=== Dataset excerpts ===
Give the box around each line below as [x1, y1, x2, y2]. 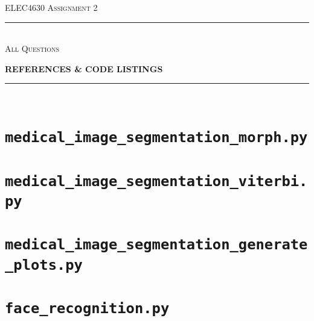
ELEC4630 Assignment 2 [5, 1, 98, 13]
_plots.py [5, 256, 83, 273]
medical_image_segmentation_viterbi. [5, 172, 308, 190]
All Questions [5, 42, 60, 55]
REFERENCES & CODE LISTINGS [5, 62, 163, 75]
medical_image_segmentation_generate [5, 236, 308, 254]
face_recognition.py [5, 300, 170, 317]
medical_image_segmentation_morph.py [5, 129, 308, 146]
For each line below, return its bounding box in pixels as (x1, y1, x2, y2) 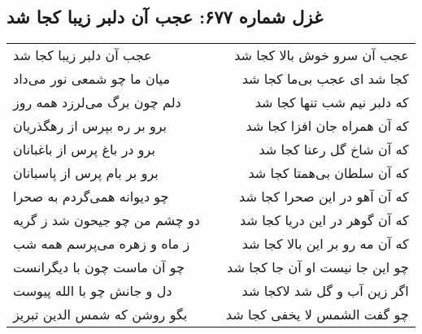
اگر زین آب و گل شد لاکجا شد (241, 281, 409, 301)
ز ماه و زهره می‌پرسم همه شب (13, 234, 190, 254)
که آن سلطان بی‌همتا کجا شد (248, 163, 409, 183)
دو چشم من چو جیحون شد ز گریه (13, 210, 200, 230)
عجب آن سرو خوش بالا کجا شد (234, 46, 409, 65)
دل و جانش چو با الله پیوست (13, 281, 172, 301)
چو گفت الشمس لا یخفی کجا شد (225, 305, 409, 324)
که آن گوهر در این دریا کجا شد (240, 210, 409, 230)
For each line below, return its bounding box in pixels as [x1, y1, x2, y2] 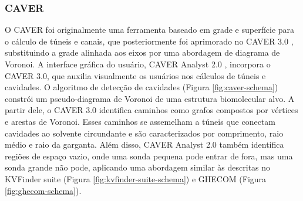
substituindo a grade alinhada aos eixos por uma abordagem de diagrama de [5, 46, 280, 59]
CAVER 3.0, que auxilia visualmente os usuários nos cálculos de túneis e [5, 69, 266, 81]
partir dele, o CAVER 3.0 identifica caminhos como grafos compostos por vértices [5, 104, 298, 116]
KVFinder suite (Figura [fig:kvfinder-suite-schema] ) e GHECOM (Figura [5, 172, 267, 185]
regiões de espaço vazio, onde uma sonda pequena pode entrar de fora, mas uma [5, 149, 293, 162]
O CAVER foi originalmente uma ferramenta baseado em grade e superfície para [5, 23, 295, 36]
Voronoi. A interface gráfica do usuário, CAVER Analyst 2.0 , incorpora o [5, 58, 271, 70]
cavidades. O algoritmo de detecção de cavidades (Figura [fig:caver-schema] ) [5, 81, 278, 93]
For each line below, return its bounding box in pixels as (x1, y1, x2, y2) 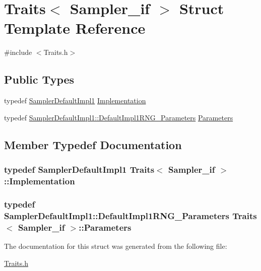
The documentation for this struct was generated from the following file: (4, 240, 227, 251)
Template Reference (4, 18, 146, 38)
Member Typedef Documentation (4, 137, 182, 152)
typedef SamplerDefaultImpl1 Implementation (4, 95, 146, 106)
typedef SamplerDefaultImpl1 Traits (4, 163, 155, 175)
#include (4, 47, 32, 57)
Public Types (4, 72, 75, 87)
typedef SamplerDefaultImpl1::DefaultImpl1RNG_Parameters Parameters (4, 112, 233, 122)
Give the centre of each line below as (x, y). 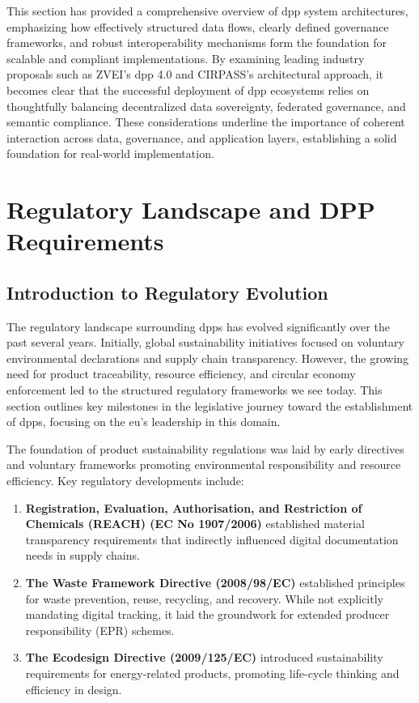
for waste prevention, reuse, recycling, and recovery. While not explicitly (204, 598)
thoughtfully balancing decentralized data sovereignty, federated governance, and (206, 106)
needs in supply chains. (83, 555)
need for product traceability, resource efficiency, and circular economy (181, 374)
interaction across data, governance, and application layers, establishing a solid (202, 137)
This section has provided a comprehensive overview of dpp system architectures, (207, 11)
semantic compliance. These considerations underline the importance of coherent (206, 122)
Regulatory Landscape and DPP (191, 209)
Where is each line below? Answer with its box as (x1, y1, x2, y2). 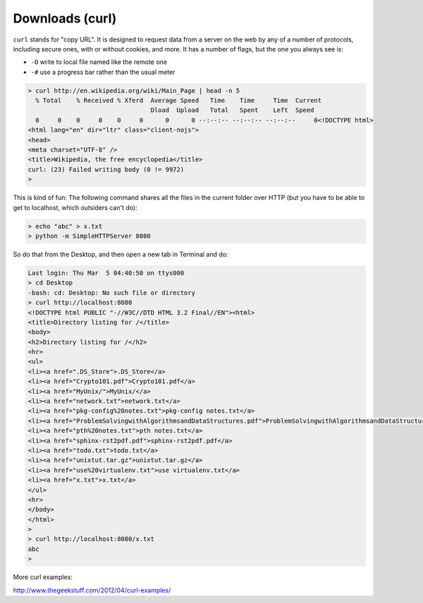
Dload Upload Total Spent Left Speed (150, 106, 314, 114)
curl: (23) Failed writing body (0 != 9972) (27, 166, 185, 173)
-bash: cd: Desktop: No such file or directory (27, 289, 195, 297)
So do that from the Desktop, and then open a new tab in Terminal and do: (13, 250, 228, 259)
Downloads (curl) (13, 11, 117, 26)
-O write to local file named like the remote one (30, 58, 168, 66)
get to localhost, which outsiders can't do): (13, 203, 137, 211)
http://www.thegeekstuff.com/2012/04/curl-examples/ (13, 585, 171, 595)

* * *

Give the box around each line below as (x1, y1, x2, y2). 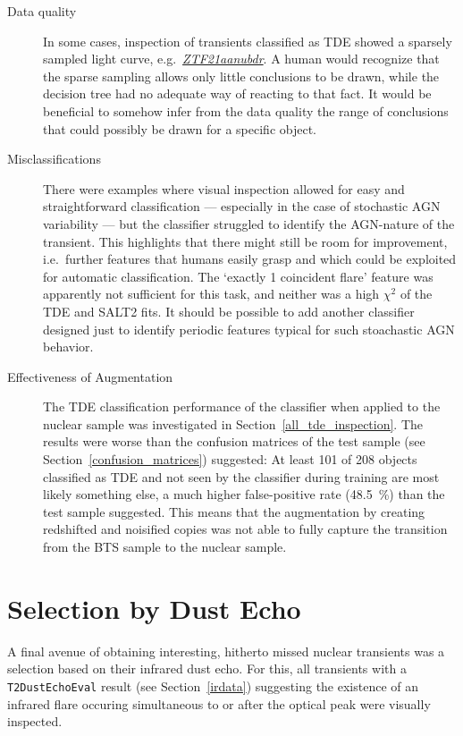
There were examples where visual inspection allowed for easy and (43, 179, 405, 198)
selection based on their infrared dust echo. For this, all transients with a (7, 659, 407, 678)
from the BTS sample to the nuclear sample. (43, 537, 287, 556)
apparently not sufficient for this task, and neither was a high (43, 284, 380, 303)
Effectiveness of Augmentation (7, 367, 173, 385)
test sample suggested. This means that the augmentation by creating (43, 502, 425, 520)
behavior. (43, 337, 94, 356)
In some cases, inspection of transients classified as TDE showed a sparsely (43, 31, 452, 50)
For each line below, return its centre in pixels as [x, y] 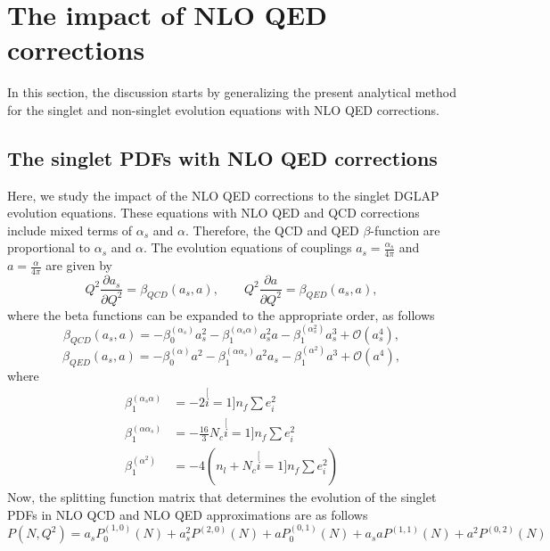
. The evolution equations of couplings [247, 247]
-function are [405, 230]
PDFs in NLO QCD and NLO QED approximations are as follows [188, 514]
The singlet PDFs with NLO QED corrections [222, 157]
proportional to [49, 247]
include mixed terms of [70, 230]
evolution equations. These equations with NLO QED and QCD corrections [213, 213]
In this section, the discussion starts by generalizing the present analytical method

==

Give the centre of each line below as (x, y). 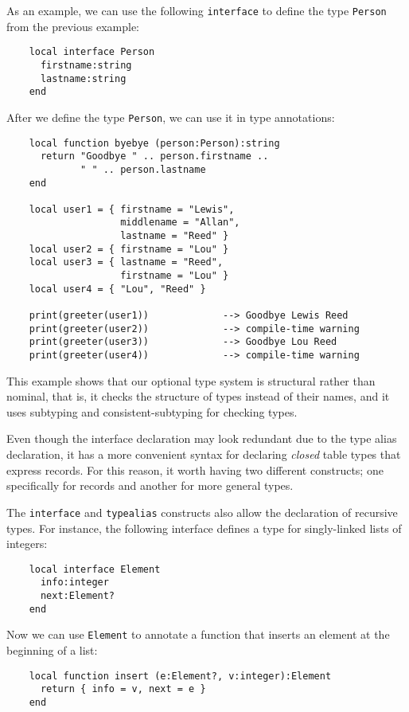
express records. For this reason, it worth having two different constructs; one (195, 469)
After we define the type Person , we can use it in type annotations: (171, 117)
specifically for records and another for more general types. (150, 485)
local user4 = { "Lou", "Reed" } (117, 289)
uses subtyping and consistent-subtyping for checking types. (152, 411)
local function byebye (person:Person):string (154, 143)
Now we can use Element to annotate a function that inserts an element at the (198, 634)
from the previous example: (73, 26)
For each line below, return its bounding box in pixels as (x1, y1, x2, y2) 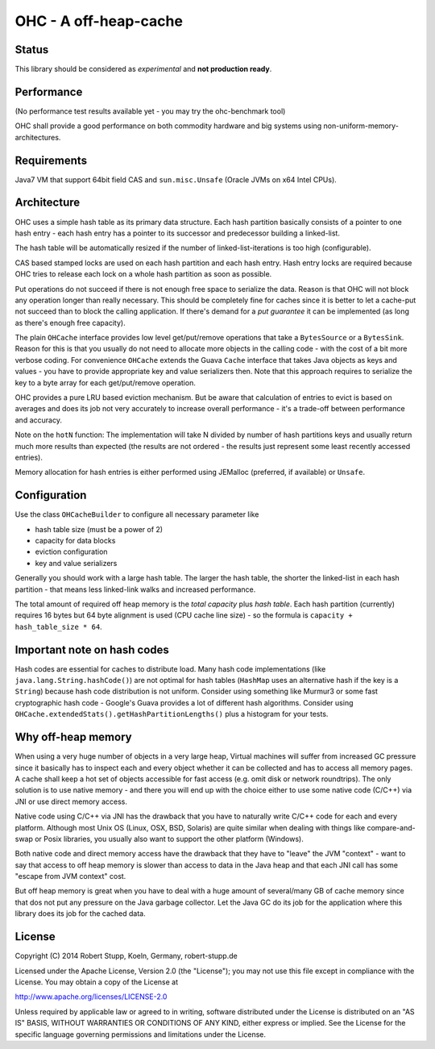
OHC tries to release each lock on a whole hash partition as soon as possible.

=== What this task involves ===
In the data above, copy every line where the string "equations" appears.

=== Solution for this problem ===
. The evolution equations of couplings [247, 247]
evolution equations. These equations with NLO QED and QCD corrections [213, 213]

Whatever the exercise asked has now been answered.